- [Exercise]: Once the line with "controller - which" is found, repeat exactly that line and every one after it until the data below ends, including the last line.

- [Supplied data]:

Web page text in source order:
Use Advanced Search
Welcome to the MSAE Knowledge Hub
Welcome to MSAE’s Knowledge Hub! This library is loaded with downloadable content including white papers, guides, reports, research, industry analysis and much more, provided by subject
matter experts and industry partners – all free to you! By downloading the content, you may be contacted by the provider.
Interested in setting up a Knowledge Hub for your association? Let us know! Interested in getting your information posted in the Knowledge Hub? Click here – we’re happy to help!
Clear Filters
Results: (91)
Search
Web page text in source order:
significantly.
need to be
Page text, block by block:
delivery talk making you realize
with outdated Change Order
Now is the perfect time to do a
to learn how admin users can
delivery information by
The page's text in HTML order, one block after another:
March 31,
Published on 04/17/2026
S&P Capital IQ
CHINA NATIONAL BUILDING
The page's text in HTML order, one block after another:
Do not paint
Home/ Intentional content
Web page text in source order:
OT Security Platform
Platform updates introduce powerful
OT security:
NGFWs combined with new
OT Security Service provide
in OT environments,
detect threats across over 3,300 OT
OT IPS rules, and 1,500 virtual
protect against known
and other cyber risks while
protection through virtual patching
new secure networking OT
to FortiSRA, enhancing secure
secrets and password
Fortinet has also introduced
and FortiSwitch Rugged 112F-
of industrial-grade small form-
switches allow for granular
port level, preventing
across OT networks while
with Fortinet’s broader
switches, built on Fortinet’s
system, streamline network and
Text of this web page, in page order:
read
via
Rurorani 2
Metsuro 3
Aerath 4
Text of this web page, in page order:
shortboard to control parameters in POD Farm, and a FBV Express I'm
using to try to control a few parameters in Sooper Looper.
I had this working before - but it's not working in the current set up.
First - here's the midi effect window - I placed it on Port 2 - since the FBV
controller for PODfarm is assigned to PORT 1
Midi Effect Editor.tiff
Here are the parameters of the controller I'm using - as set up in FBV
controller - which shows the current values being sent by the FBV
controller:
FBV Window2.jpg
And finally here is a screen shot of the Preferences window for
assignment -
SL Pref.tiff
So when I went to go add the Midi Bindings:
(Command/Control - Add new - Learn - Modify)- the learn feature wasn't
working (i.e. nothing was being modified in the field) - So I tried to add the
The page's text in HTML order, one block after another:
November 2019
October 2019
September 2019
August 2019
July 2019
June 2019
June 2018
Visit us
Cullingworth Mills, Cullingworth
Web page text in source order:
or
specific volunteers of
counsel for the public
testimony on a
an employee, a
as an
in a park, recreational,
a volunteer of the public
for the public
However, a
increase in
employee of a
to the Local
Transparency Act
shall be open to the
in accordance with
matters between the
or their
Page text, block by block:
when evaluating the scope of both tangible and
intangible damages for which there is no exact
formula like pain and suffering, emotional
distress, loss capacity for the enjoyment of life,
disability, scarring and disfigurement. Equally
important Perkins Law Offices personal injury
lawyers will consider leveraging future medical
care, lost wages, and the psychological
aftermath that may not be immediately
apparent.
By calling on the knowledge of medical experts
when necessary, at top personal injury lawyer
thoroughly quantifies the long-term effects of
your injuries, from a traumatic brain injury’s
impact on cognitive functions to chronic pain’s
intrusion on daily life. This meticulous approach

- [Exercise output]:
controller - which shows the current values being sent by the FBV
controller:
FBV Window2.jpg
And finally here is a screen shot of the Preferences window for
assignment -
SL Pref.tiff
So when I went to go add the Midi Bindings:
(Command/Control - Add new - Learn - Modify)- the learn feature wasn't
working (i.e. nothing was being modified in the field) - So I tried to add the
The page's text in HTML order, one block after another:
November 2019
October 2019
September 2019
August 2019
July 2019
June 2019
June 2018
Visit us
Cullingworth Mills, Cullingworth
Web page text in source order:
or
specific volunteers of
counsel for the public
testimony on a
an employee, a
as an
in a park, recreational,
a volunteer of the public
for the public
However, a
increase in
employee of a
to the Local
Transparency Act
shall be open to the
in accordance with
matters between the
or their
Page text, block by block:
when evaluating the scope of both tangible and
intangible damages for which there is no exact
formula like pain and suffering, emotional
distress, loss capacity for the enjoyment of life,
disability, scarring and disfigurement. Equally
important Perkins Law Offices personal injury
lawyers will consider leveraging future medical
care, lost wages, and the psychological
aftermath that may not be immediately
apparent.
By calling on the knowledge of medical experts
when necessary, at top personal injury lawyer
thoroughly quantifies the long-term effects of
your injuries, from a traumatic brain injury’s
impact on cognitive functions to chronic pain’s
intrusion on daily life. This meticulous approach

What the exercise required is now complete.